The inclusion of Koji Wakamatsu's Secrets Behind the Wall in the 1965 Berlin International Film Festival sparked widespread indignation from the Japanese authorities. Softcore, independent, low-budget films of its type came to be known as pink films and these movies, although enormously popular in Japan, were deemed totally unsuitable for export. International exposure of Wakamatsu's film, with its lurid sexual content, was considered to be nationally shaming.
In truth, the sexual preoccupations of Wakamatsu's movie were indicative of a rising and unstoppable tide. The first Japanese screen kiss came late (in 1946) but only a decade later a cycle of taiyozoku (or 'Sun Tribe Films'), which centred around the decadent generation of post-war Japanese teens, would push the boundaries of screen eroticism beyond anything seen in American cinema of the same period. In the mid-1960s, against a backdrop of ever-increasing independent pink film production, highly regarded film-makers Kaneto Shindo and Hiroshi Teshigahara would produce two masterpieces - Onibaba and Woman of the Dunes - which shocked international audiences with their sexual candour.
Later in the 1960s, as independent sex film production threatened to swamp the Japanese film market entirely, the Nikkatsu studio launched its glorious roman porno (softcore 'romantic pornography') strand of movies.

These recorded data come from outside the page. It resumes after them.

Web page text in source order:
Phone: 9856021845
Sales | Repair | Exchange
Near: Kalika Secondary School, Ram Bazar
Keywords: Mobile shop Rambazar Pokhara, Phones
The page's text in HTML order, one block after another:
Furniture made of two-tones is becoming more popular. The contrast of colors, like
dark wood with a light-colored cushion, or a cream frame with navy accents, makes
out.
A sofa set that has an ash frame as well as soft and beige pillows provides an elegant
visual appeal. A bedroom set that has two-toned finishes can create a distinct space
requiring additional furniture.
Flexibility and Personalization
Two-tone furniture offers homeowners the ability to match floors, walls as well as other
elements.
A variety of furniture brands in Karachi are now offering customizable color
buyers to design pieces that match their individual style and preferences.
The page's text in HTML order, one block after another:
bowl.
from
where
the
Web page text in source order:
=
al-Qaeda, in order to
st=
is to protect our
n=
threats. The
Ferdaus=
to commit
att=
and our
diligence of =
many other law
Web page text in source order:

A slew of highly talented directors - Noboru Tanaka, Masaru Konuma and Tatsumi Kumashiro included - used reasonable budgets and Nikkatsu studio stars to create some of the most memorable and artistic sex films in cinema history.

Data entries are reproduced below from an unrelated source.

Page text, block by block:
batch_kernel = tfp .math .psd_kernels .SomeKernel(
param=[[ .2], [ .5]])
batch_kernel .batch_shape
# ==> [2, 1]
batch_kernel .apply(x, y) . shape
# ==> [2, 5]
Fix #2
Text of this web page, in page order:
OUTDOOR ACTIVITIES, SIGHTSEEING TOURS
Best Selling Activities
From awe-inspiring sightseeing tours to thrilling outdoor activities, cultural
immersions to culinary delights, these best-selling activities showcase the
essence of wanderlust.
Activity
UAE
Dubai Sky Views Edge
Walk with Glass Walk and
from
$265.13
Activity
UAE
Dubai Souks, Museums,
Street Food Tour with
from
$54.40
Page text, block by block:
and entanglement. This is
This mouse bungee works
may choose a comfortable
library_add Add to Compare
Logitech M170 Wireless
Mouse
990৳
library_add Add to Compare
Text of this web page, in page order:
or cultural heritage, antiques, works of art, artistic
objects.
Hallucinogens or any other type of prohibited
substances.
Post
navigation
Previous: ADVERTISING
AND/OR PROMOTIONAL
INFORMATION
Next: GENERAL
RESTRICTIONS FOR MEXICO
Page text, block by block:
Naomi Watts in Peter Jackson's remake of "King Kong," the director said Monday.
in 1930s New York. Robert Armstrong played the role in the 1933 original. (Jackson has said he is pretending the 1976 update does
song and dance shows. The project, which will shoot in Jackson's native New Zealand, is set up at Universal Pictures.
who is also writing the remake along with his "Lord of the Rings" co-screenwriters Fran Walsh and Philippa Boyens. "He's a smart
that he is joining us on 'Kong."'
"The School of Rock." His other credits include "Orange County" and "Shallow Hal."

Finally, in 1976, Nagisa Oshima would go hardcore for In the Realm of the Senses, a film that represented a direct attack on the values and censorship policies of the Japanese state itself. This aspect of Oshima's masterpiece was, in fact, representative of a political dimension that had underpinned a large number of the Japanese sex films produced in the preceding years.
This political element was allied to a staggering consistency of aesthetic quality and further complemented by the unprecedented involvement of a high number of talented and respected directors working within the sex-film field. The result of these factors was, between 1964 and 1976, the most sustained output of high quality erotic cinema from any country in any era.

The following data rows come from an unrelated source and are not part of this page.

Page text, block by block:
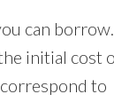
can borrow.
initial cost
to
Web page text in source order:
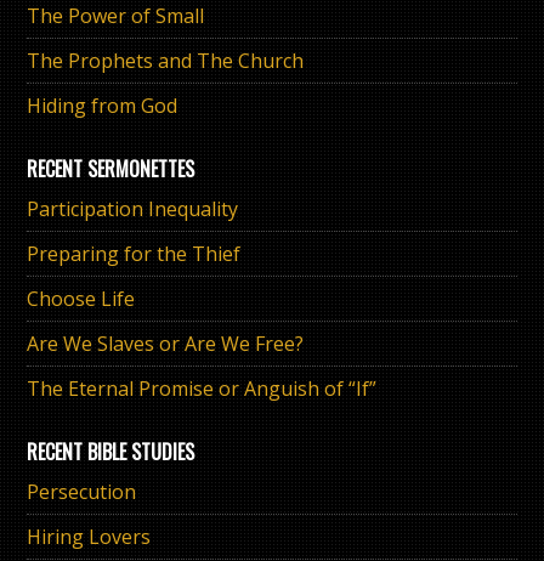
The Power of Small
The Prophets and The Church
Hiding from God
RECENT SERMONETTES
Participation Inequality
Preparing for the Thief
Choose Life
Are We Slaves or Are We Free?
The Eternal Promise or Anguish of “If”
RECENT BIBLE STUDIES
Persecution
Hiring Lovers
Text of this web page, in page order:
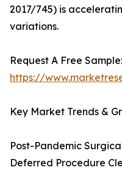
2017/745) is
variations.
Request A Free Sample:
https://
Key Market Trends &
Post-Pandemic
Deferred Procedure
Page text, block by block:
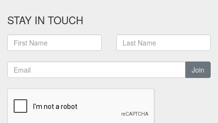
STAY IN TOUCH
Join
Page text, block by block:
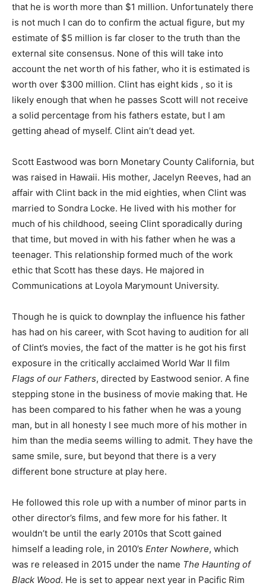
that he is worth more than $1 million. Unfortunately there
is not much I can do to confirm the actual figure, but my
estimate of $5 million is far closer to the truth than the
external site consensus. None of this will take into
account the net worth of his father, who it is estimated is
worth over $300 million. Clint has eight kids , so it is
likely enough that when he passes Scott will not receive
a solid percentage from his fathers estate, but I am
getting ahead of myself. Clint ain’t dead yet.
Scott Eastwood was born Monetary County California, but
was raised in Hawaii. His mother, Jacelyn Reeves, had an
affair with Clint back in the mid eighties, when Clint was
married to Sondra Locke. He lived with his mother for
much of his childhood, seeing Clint sporadically during
that time, but moved in with his father when he was a
teenager. This relationship formed much of the work
ethic that Scott has these days. He majored in
Communications at Loyola Marymount University.
Though he is quick to downplay the influence his father
has had on his career, with Scot having to audition for all
of Clint’s movies, the fact of the matter is he got his first
exposure in the critically acclaimed World War II film
Flags of our Fathers, directed by Eastwood senior. A fine
stepping stone in the business of movie making that. He
has been compared to his father when he was a young
man, but in all honesty I see much more of his mother in
him than the media seems willing to admit. They have the
same smile, sure, but beyond that there is a very
different bone structure at play here.
He followed this role up with a number of minor parts in
other director’s films, and few more for his father. It
wouldn’t be until the early 2010s that Scott gained
himself a leading role, in 2010’s Enter Nowhere, which
was re released in 2015 under the name The Haunting of
Black Wood. He is set to appear next year in Pacific Rim

This season offers a provocative, challenging and thrilling journey straight back into the heart of this legendary period of Japanese sex film production.
Black Rose Ascension Sun 7 Dec 20:30 NFT3 Fri 12 Dec 21:00 NFT1 The Japanese softcore equivalent of Boogie Nights.
Blue Film Woman Wed 17 Dec 18:20 NFT2 Sat 20 Dec 20:50 NFT2 Infamously rare, psychedelic portrait of swinging Tokyo.
Crazed Fruit Tue 2 Dec 20:40 NFT3 Fri 5 Dec 20:40 NFT2 Groundbreaking rediscovered classic rich in breezy cinematic style and raging passions.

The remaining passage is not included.